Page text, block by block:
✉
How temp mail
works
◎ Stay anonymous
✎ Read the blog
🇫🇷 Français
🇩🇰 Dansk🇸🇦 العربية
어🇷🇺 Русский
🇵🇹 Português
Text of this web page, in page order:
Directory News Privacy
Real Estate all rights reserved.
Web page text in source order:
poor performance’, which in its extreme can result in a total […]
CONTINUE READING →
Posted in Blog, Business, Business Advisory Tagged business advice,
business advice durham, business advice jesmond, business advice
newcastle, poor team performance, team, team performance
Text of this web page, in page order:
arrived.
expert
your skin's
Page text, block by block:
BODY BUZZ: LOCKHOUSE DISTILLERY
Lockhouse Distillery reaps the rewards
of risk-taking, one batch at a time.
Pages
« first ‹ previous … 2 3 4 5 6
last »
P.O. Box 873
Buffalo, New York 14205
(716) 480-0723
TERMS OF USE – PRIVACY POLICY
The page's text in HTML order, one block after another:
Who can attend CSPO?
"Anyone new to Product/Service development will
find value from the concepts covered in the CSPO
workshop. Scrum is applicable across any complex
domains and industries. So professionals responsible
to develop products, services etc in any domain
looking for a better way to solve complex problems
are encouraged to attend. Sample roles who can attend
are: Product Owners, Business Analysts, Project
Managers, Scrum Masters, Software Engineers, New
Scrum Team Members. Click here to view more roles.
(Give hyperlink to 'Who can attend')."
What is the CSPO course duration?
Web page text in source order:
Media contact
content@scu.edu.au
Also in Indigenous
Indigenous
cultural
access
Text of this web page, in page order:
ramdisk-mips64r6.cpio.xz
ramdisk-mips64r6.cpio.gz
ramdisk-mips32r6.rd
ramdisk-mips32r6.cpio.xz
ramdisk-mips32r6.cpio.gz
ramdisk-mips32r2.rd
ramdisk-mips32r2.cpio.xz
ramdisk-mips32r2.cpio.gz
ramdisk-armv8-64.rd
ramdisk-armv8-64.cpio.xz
::::
All the lines above must be output exactly, with none omitted.

WRITTEN REPLY:
Page text, block by block:
✉
How temp mail
works
◎ Stay anonymous
✎ Read the blog
🇫🇷 Français
🇩🇰 Dansk🇸🇦 العربية
어🇷🇺 Русский
🇵🇹 Português
Text of this web page, in page order:
Directory News Privacy
Real Estate all rights reserved.
Web page text in source order:
poor performance’, which in its extreme can result in a total […]
CONTINUE READING →
Posted in Blog, Business, Business Advisory Tagged business advice,
business advice durham, business advice jesmond, business advice
newcastle, poor team performance, team, team performance
Text of this web page, in page order:
arrived.
expert
your skin's
Page text, block by block:
BODY BUZZ: LOCKHOUSE DISTILLERY
Lockhouse Distillery reaps the rewards
of risk-taking, one batch at a time.
Pages
« first ‹ previous … 2 3 4 5 6
last »
P.O. Box 873
Buffalo, New York 14205
(716) 480-0723
TERMS OF USE – PRIVACY POLICY
The page's text in HTML order, one block after another:
Who can attend CSPO?
"Anyone new to Product/Service development will
find value from the concepts covered in the CSPO
workshop. Scrum is applicable across any complex
domains and industries. So professionals responsible
to develop products, services etc in any domain
looking for a better way to solve complex problems
are encouraged to attend. Sample roles who can attend
are: Product Owners, Business Analysts, Project
Managers, Scrum Masters, Software Engineers, New
Scrum Team Members. Click here to view more roles.
(Give hyperlink to 'Who can attend')."
What is the CSPO course duration?
Web page text in source order:
Media contact
content@scu.edu.au
Also in Indigenous
Indigenous
cultural
access
Text of this web page, in page order:
ramdisk-mips64r6.cpio.xz
ramdisk-mips64r6.cpio.gz
ramdisk-mips32r6.rd
ramdisk-mips32r6.cpio.xz
ramdisk-mips32r6.cpio.gz
ramdisk-mips32r2.rd
ramdisk-mips32r2.cpio.xz
ramdisk-mips32r2.cpio.gz
ramdisk-armv8-64.rd
ramdisk-armv8-64.cpio.xz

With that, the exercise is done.